The seven-year-old Aldgate boy was diagnosed with Diamond Blackfan Anemia eight weeks after he was born in Singapore. It is a rare bone marrow failure disorder where the body does not produce enough red blood cells to move oxygen around the body.
Angus’s parents, Jessica and Jeff, sister Molly, 12 and brother Ted, 10 are not suitable matches for a bone marrow donation, and even the difficult thought of having another child in the hope of a match was fraught with extremely long odds of being a perfect match.
A rare tissue type within Angus’ bone marrow means no suitable donor from elsewhere has been found.
Without a successful transplant or tailored genetic treatment, Angus must face several hundred blood transfusions before he turns 20 — the same amount of blood in 50 men — while his body struggles to deal with the foreign blood.
The condition can be life-threatening and there is no known cure. Treatment consists of regular blood transfusions, coupled with drugs to remove the build-up of iron in the body caused by the disease.
As revealed in The Advertiser yesterday, full genetic mapping is now available at SA Pathology. Professor Hamish Scott, of the Department of Genetics and Molecular Pathology, said it holds hope of cutting years off complex diagnoses as well as tailoring genetic treatment to individuals as mutations causing rare conditions are identified.
For Angus’s mum, the revelation of the mutation opens the door to hope of a cure.
“It has just been incredible that they have been able to find the mutation — for a long time, we have been in the dark,” Mrs Bond said.
“Ultimately, it may lead to potential gene therapy to fix it, although we are a long way off that point just yet. This gives us a huge measure of hope.”

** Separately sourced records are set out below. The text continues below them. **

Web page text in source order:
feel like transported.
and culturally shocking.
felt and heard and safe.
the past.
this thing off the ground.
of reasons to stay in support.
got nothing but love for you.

Angus’ parents have not been idle while hoping for a cure — after returning to Adelaide in 2010 from working in Singapore then Canada, they set up the Captain Courageous Foundation which has raised more than $2 million for research into bone marrow failure diseases.
“The research program is a collaborative effort between institutes in five states who all share information which is vital if we are going to find a treatment,” Mrs Bond said.
“Angus is our own Captain Courageous — he has to go to the Women’s and Children’s Hospital every three months for a transfusion but he loves to play outside and has a quirky sense of humour — he is always making his big sister Molly and big brother Ted laugh out loud.”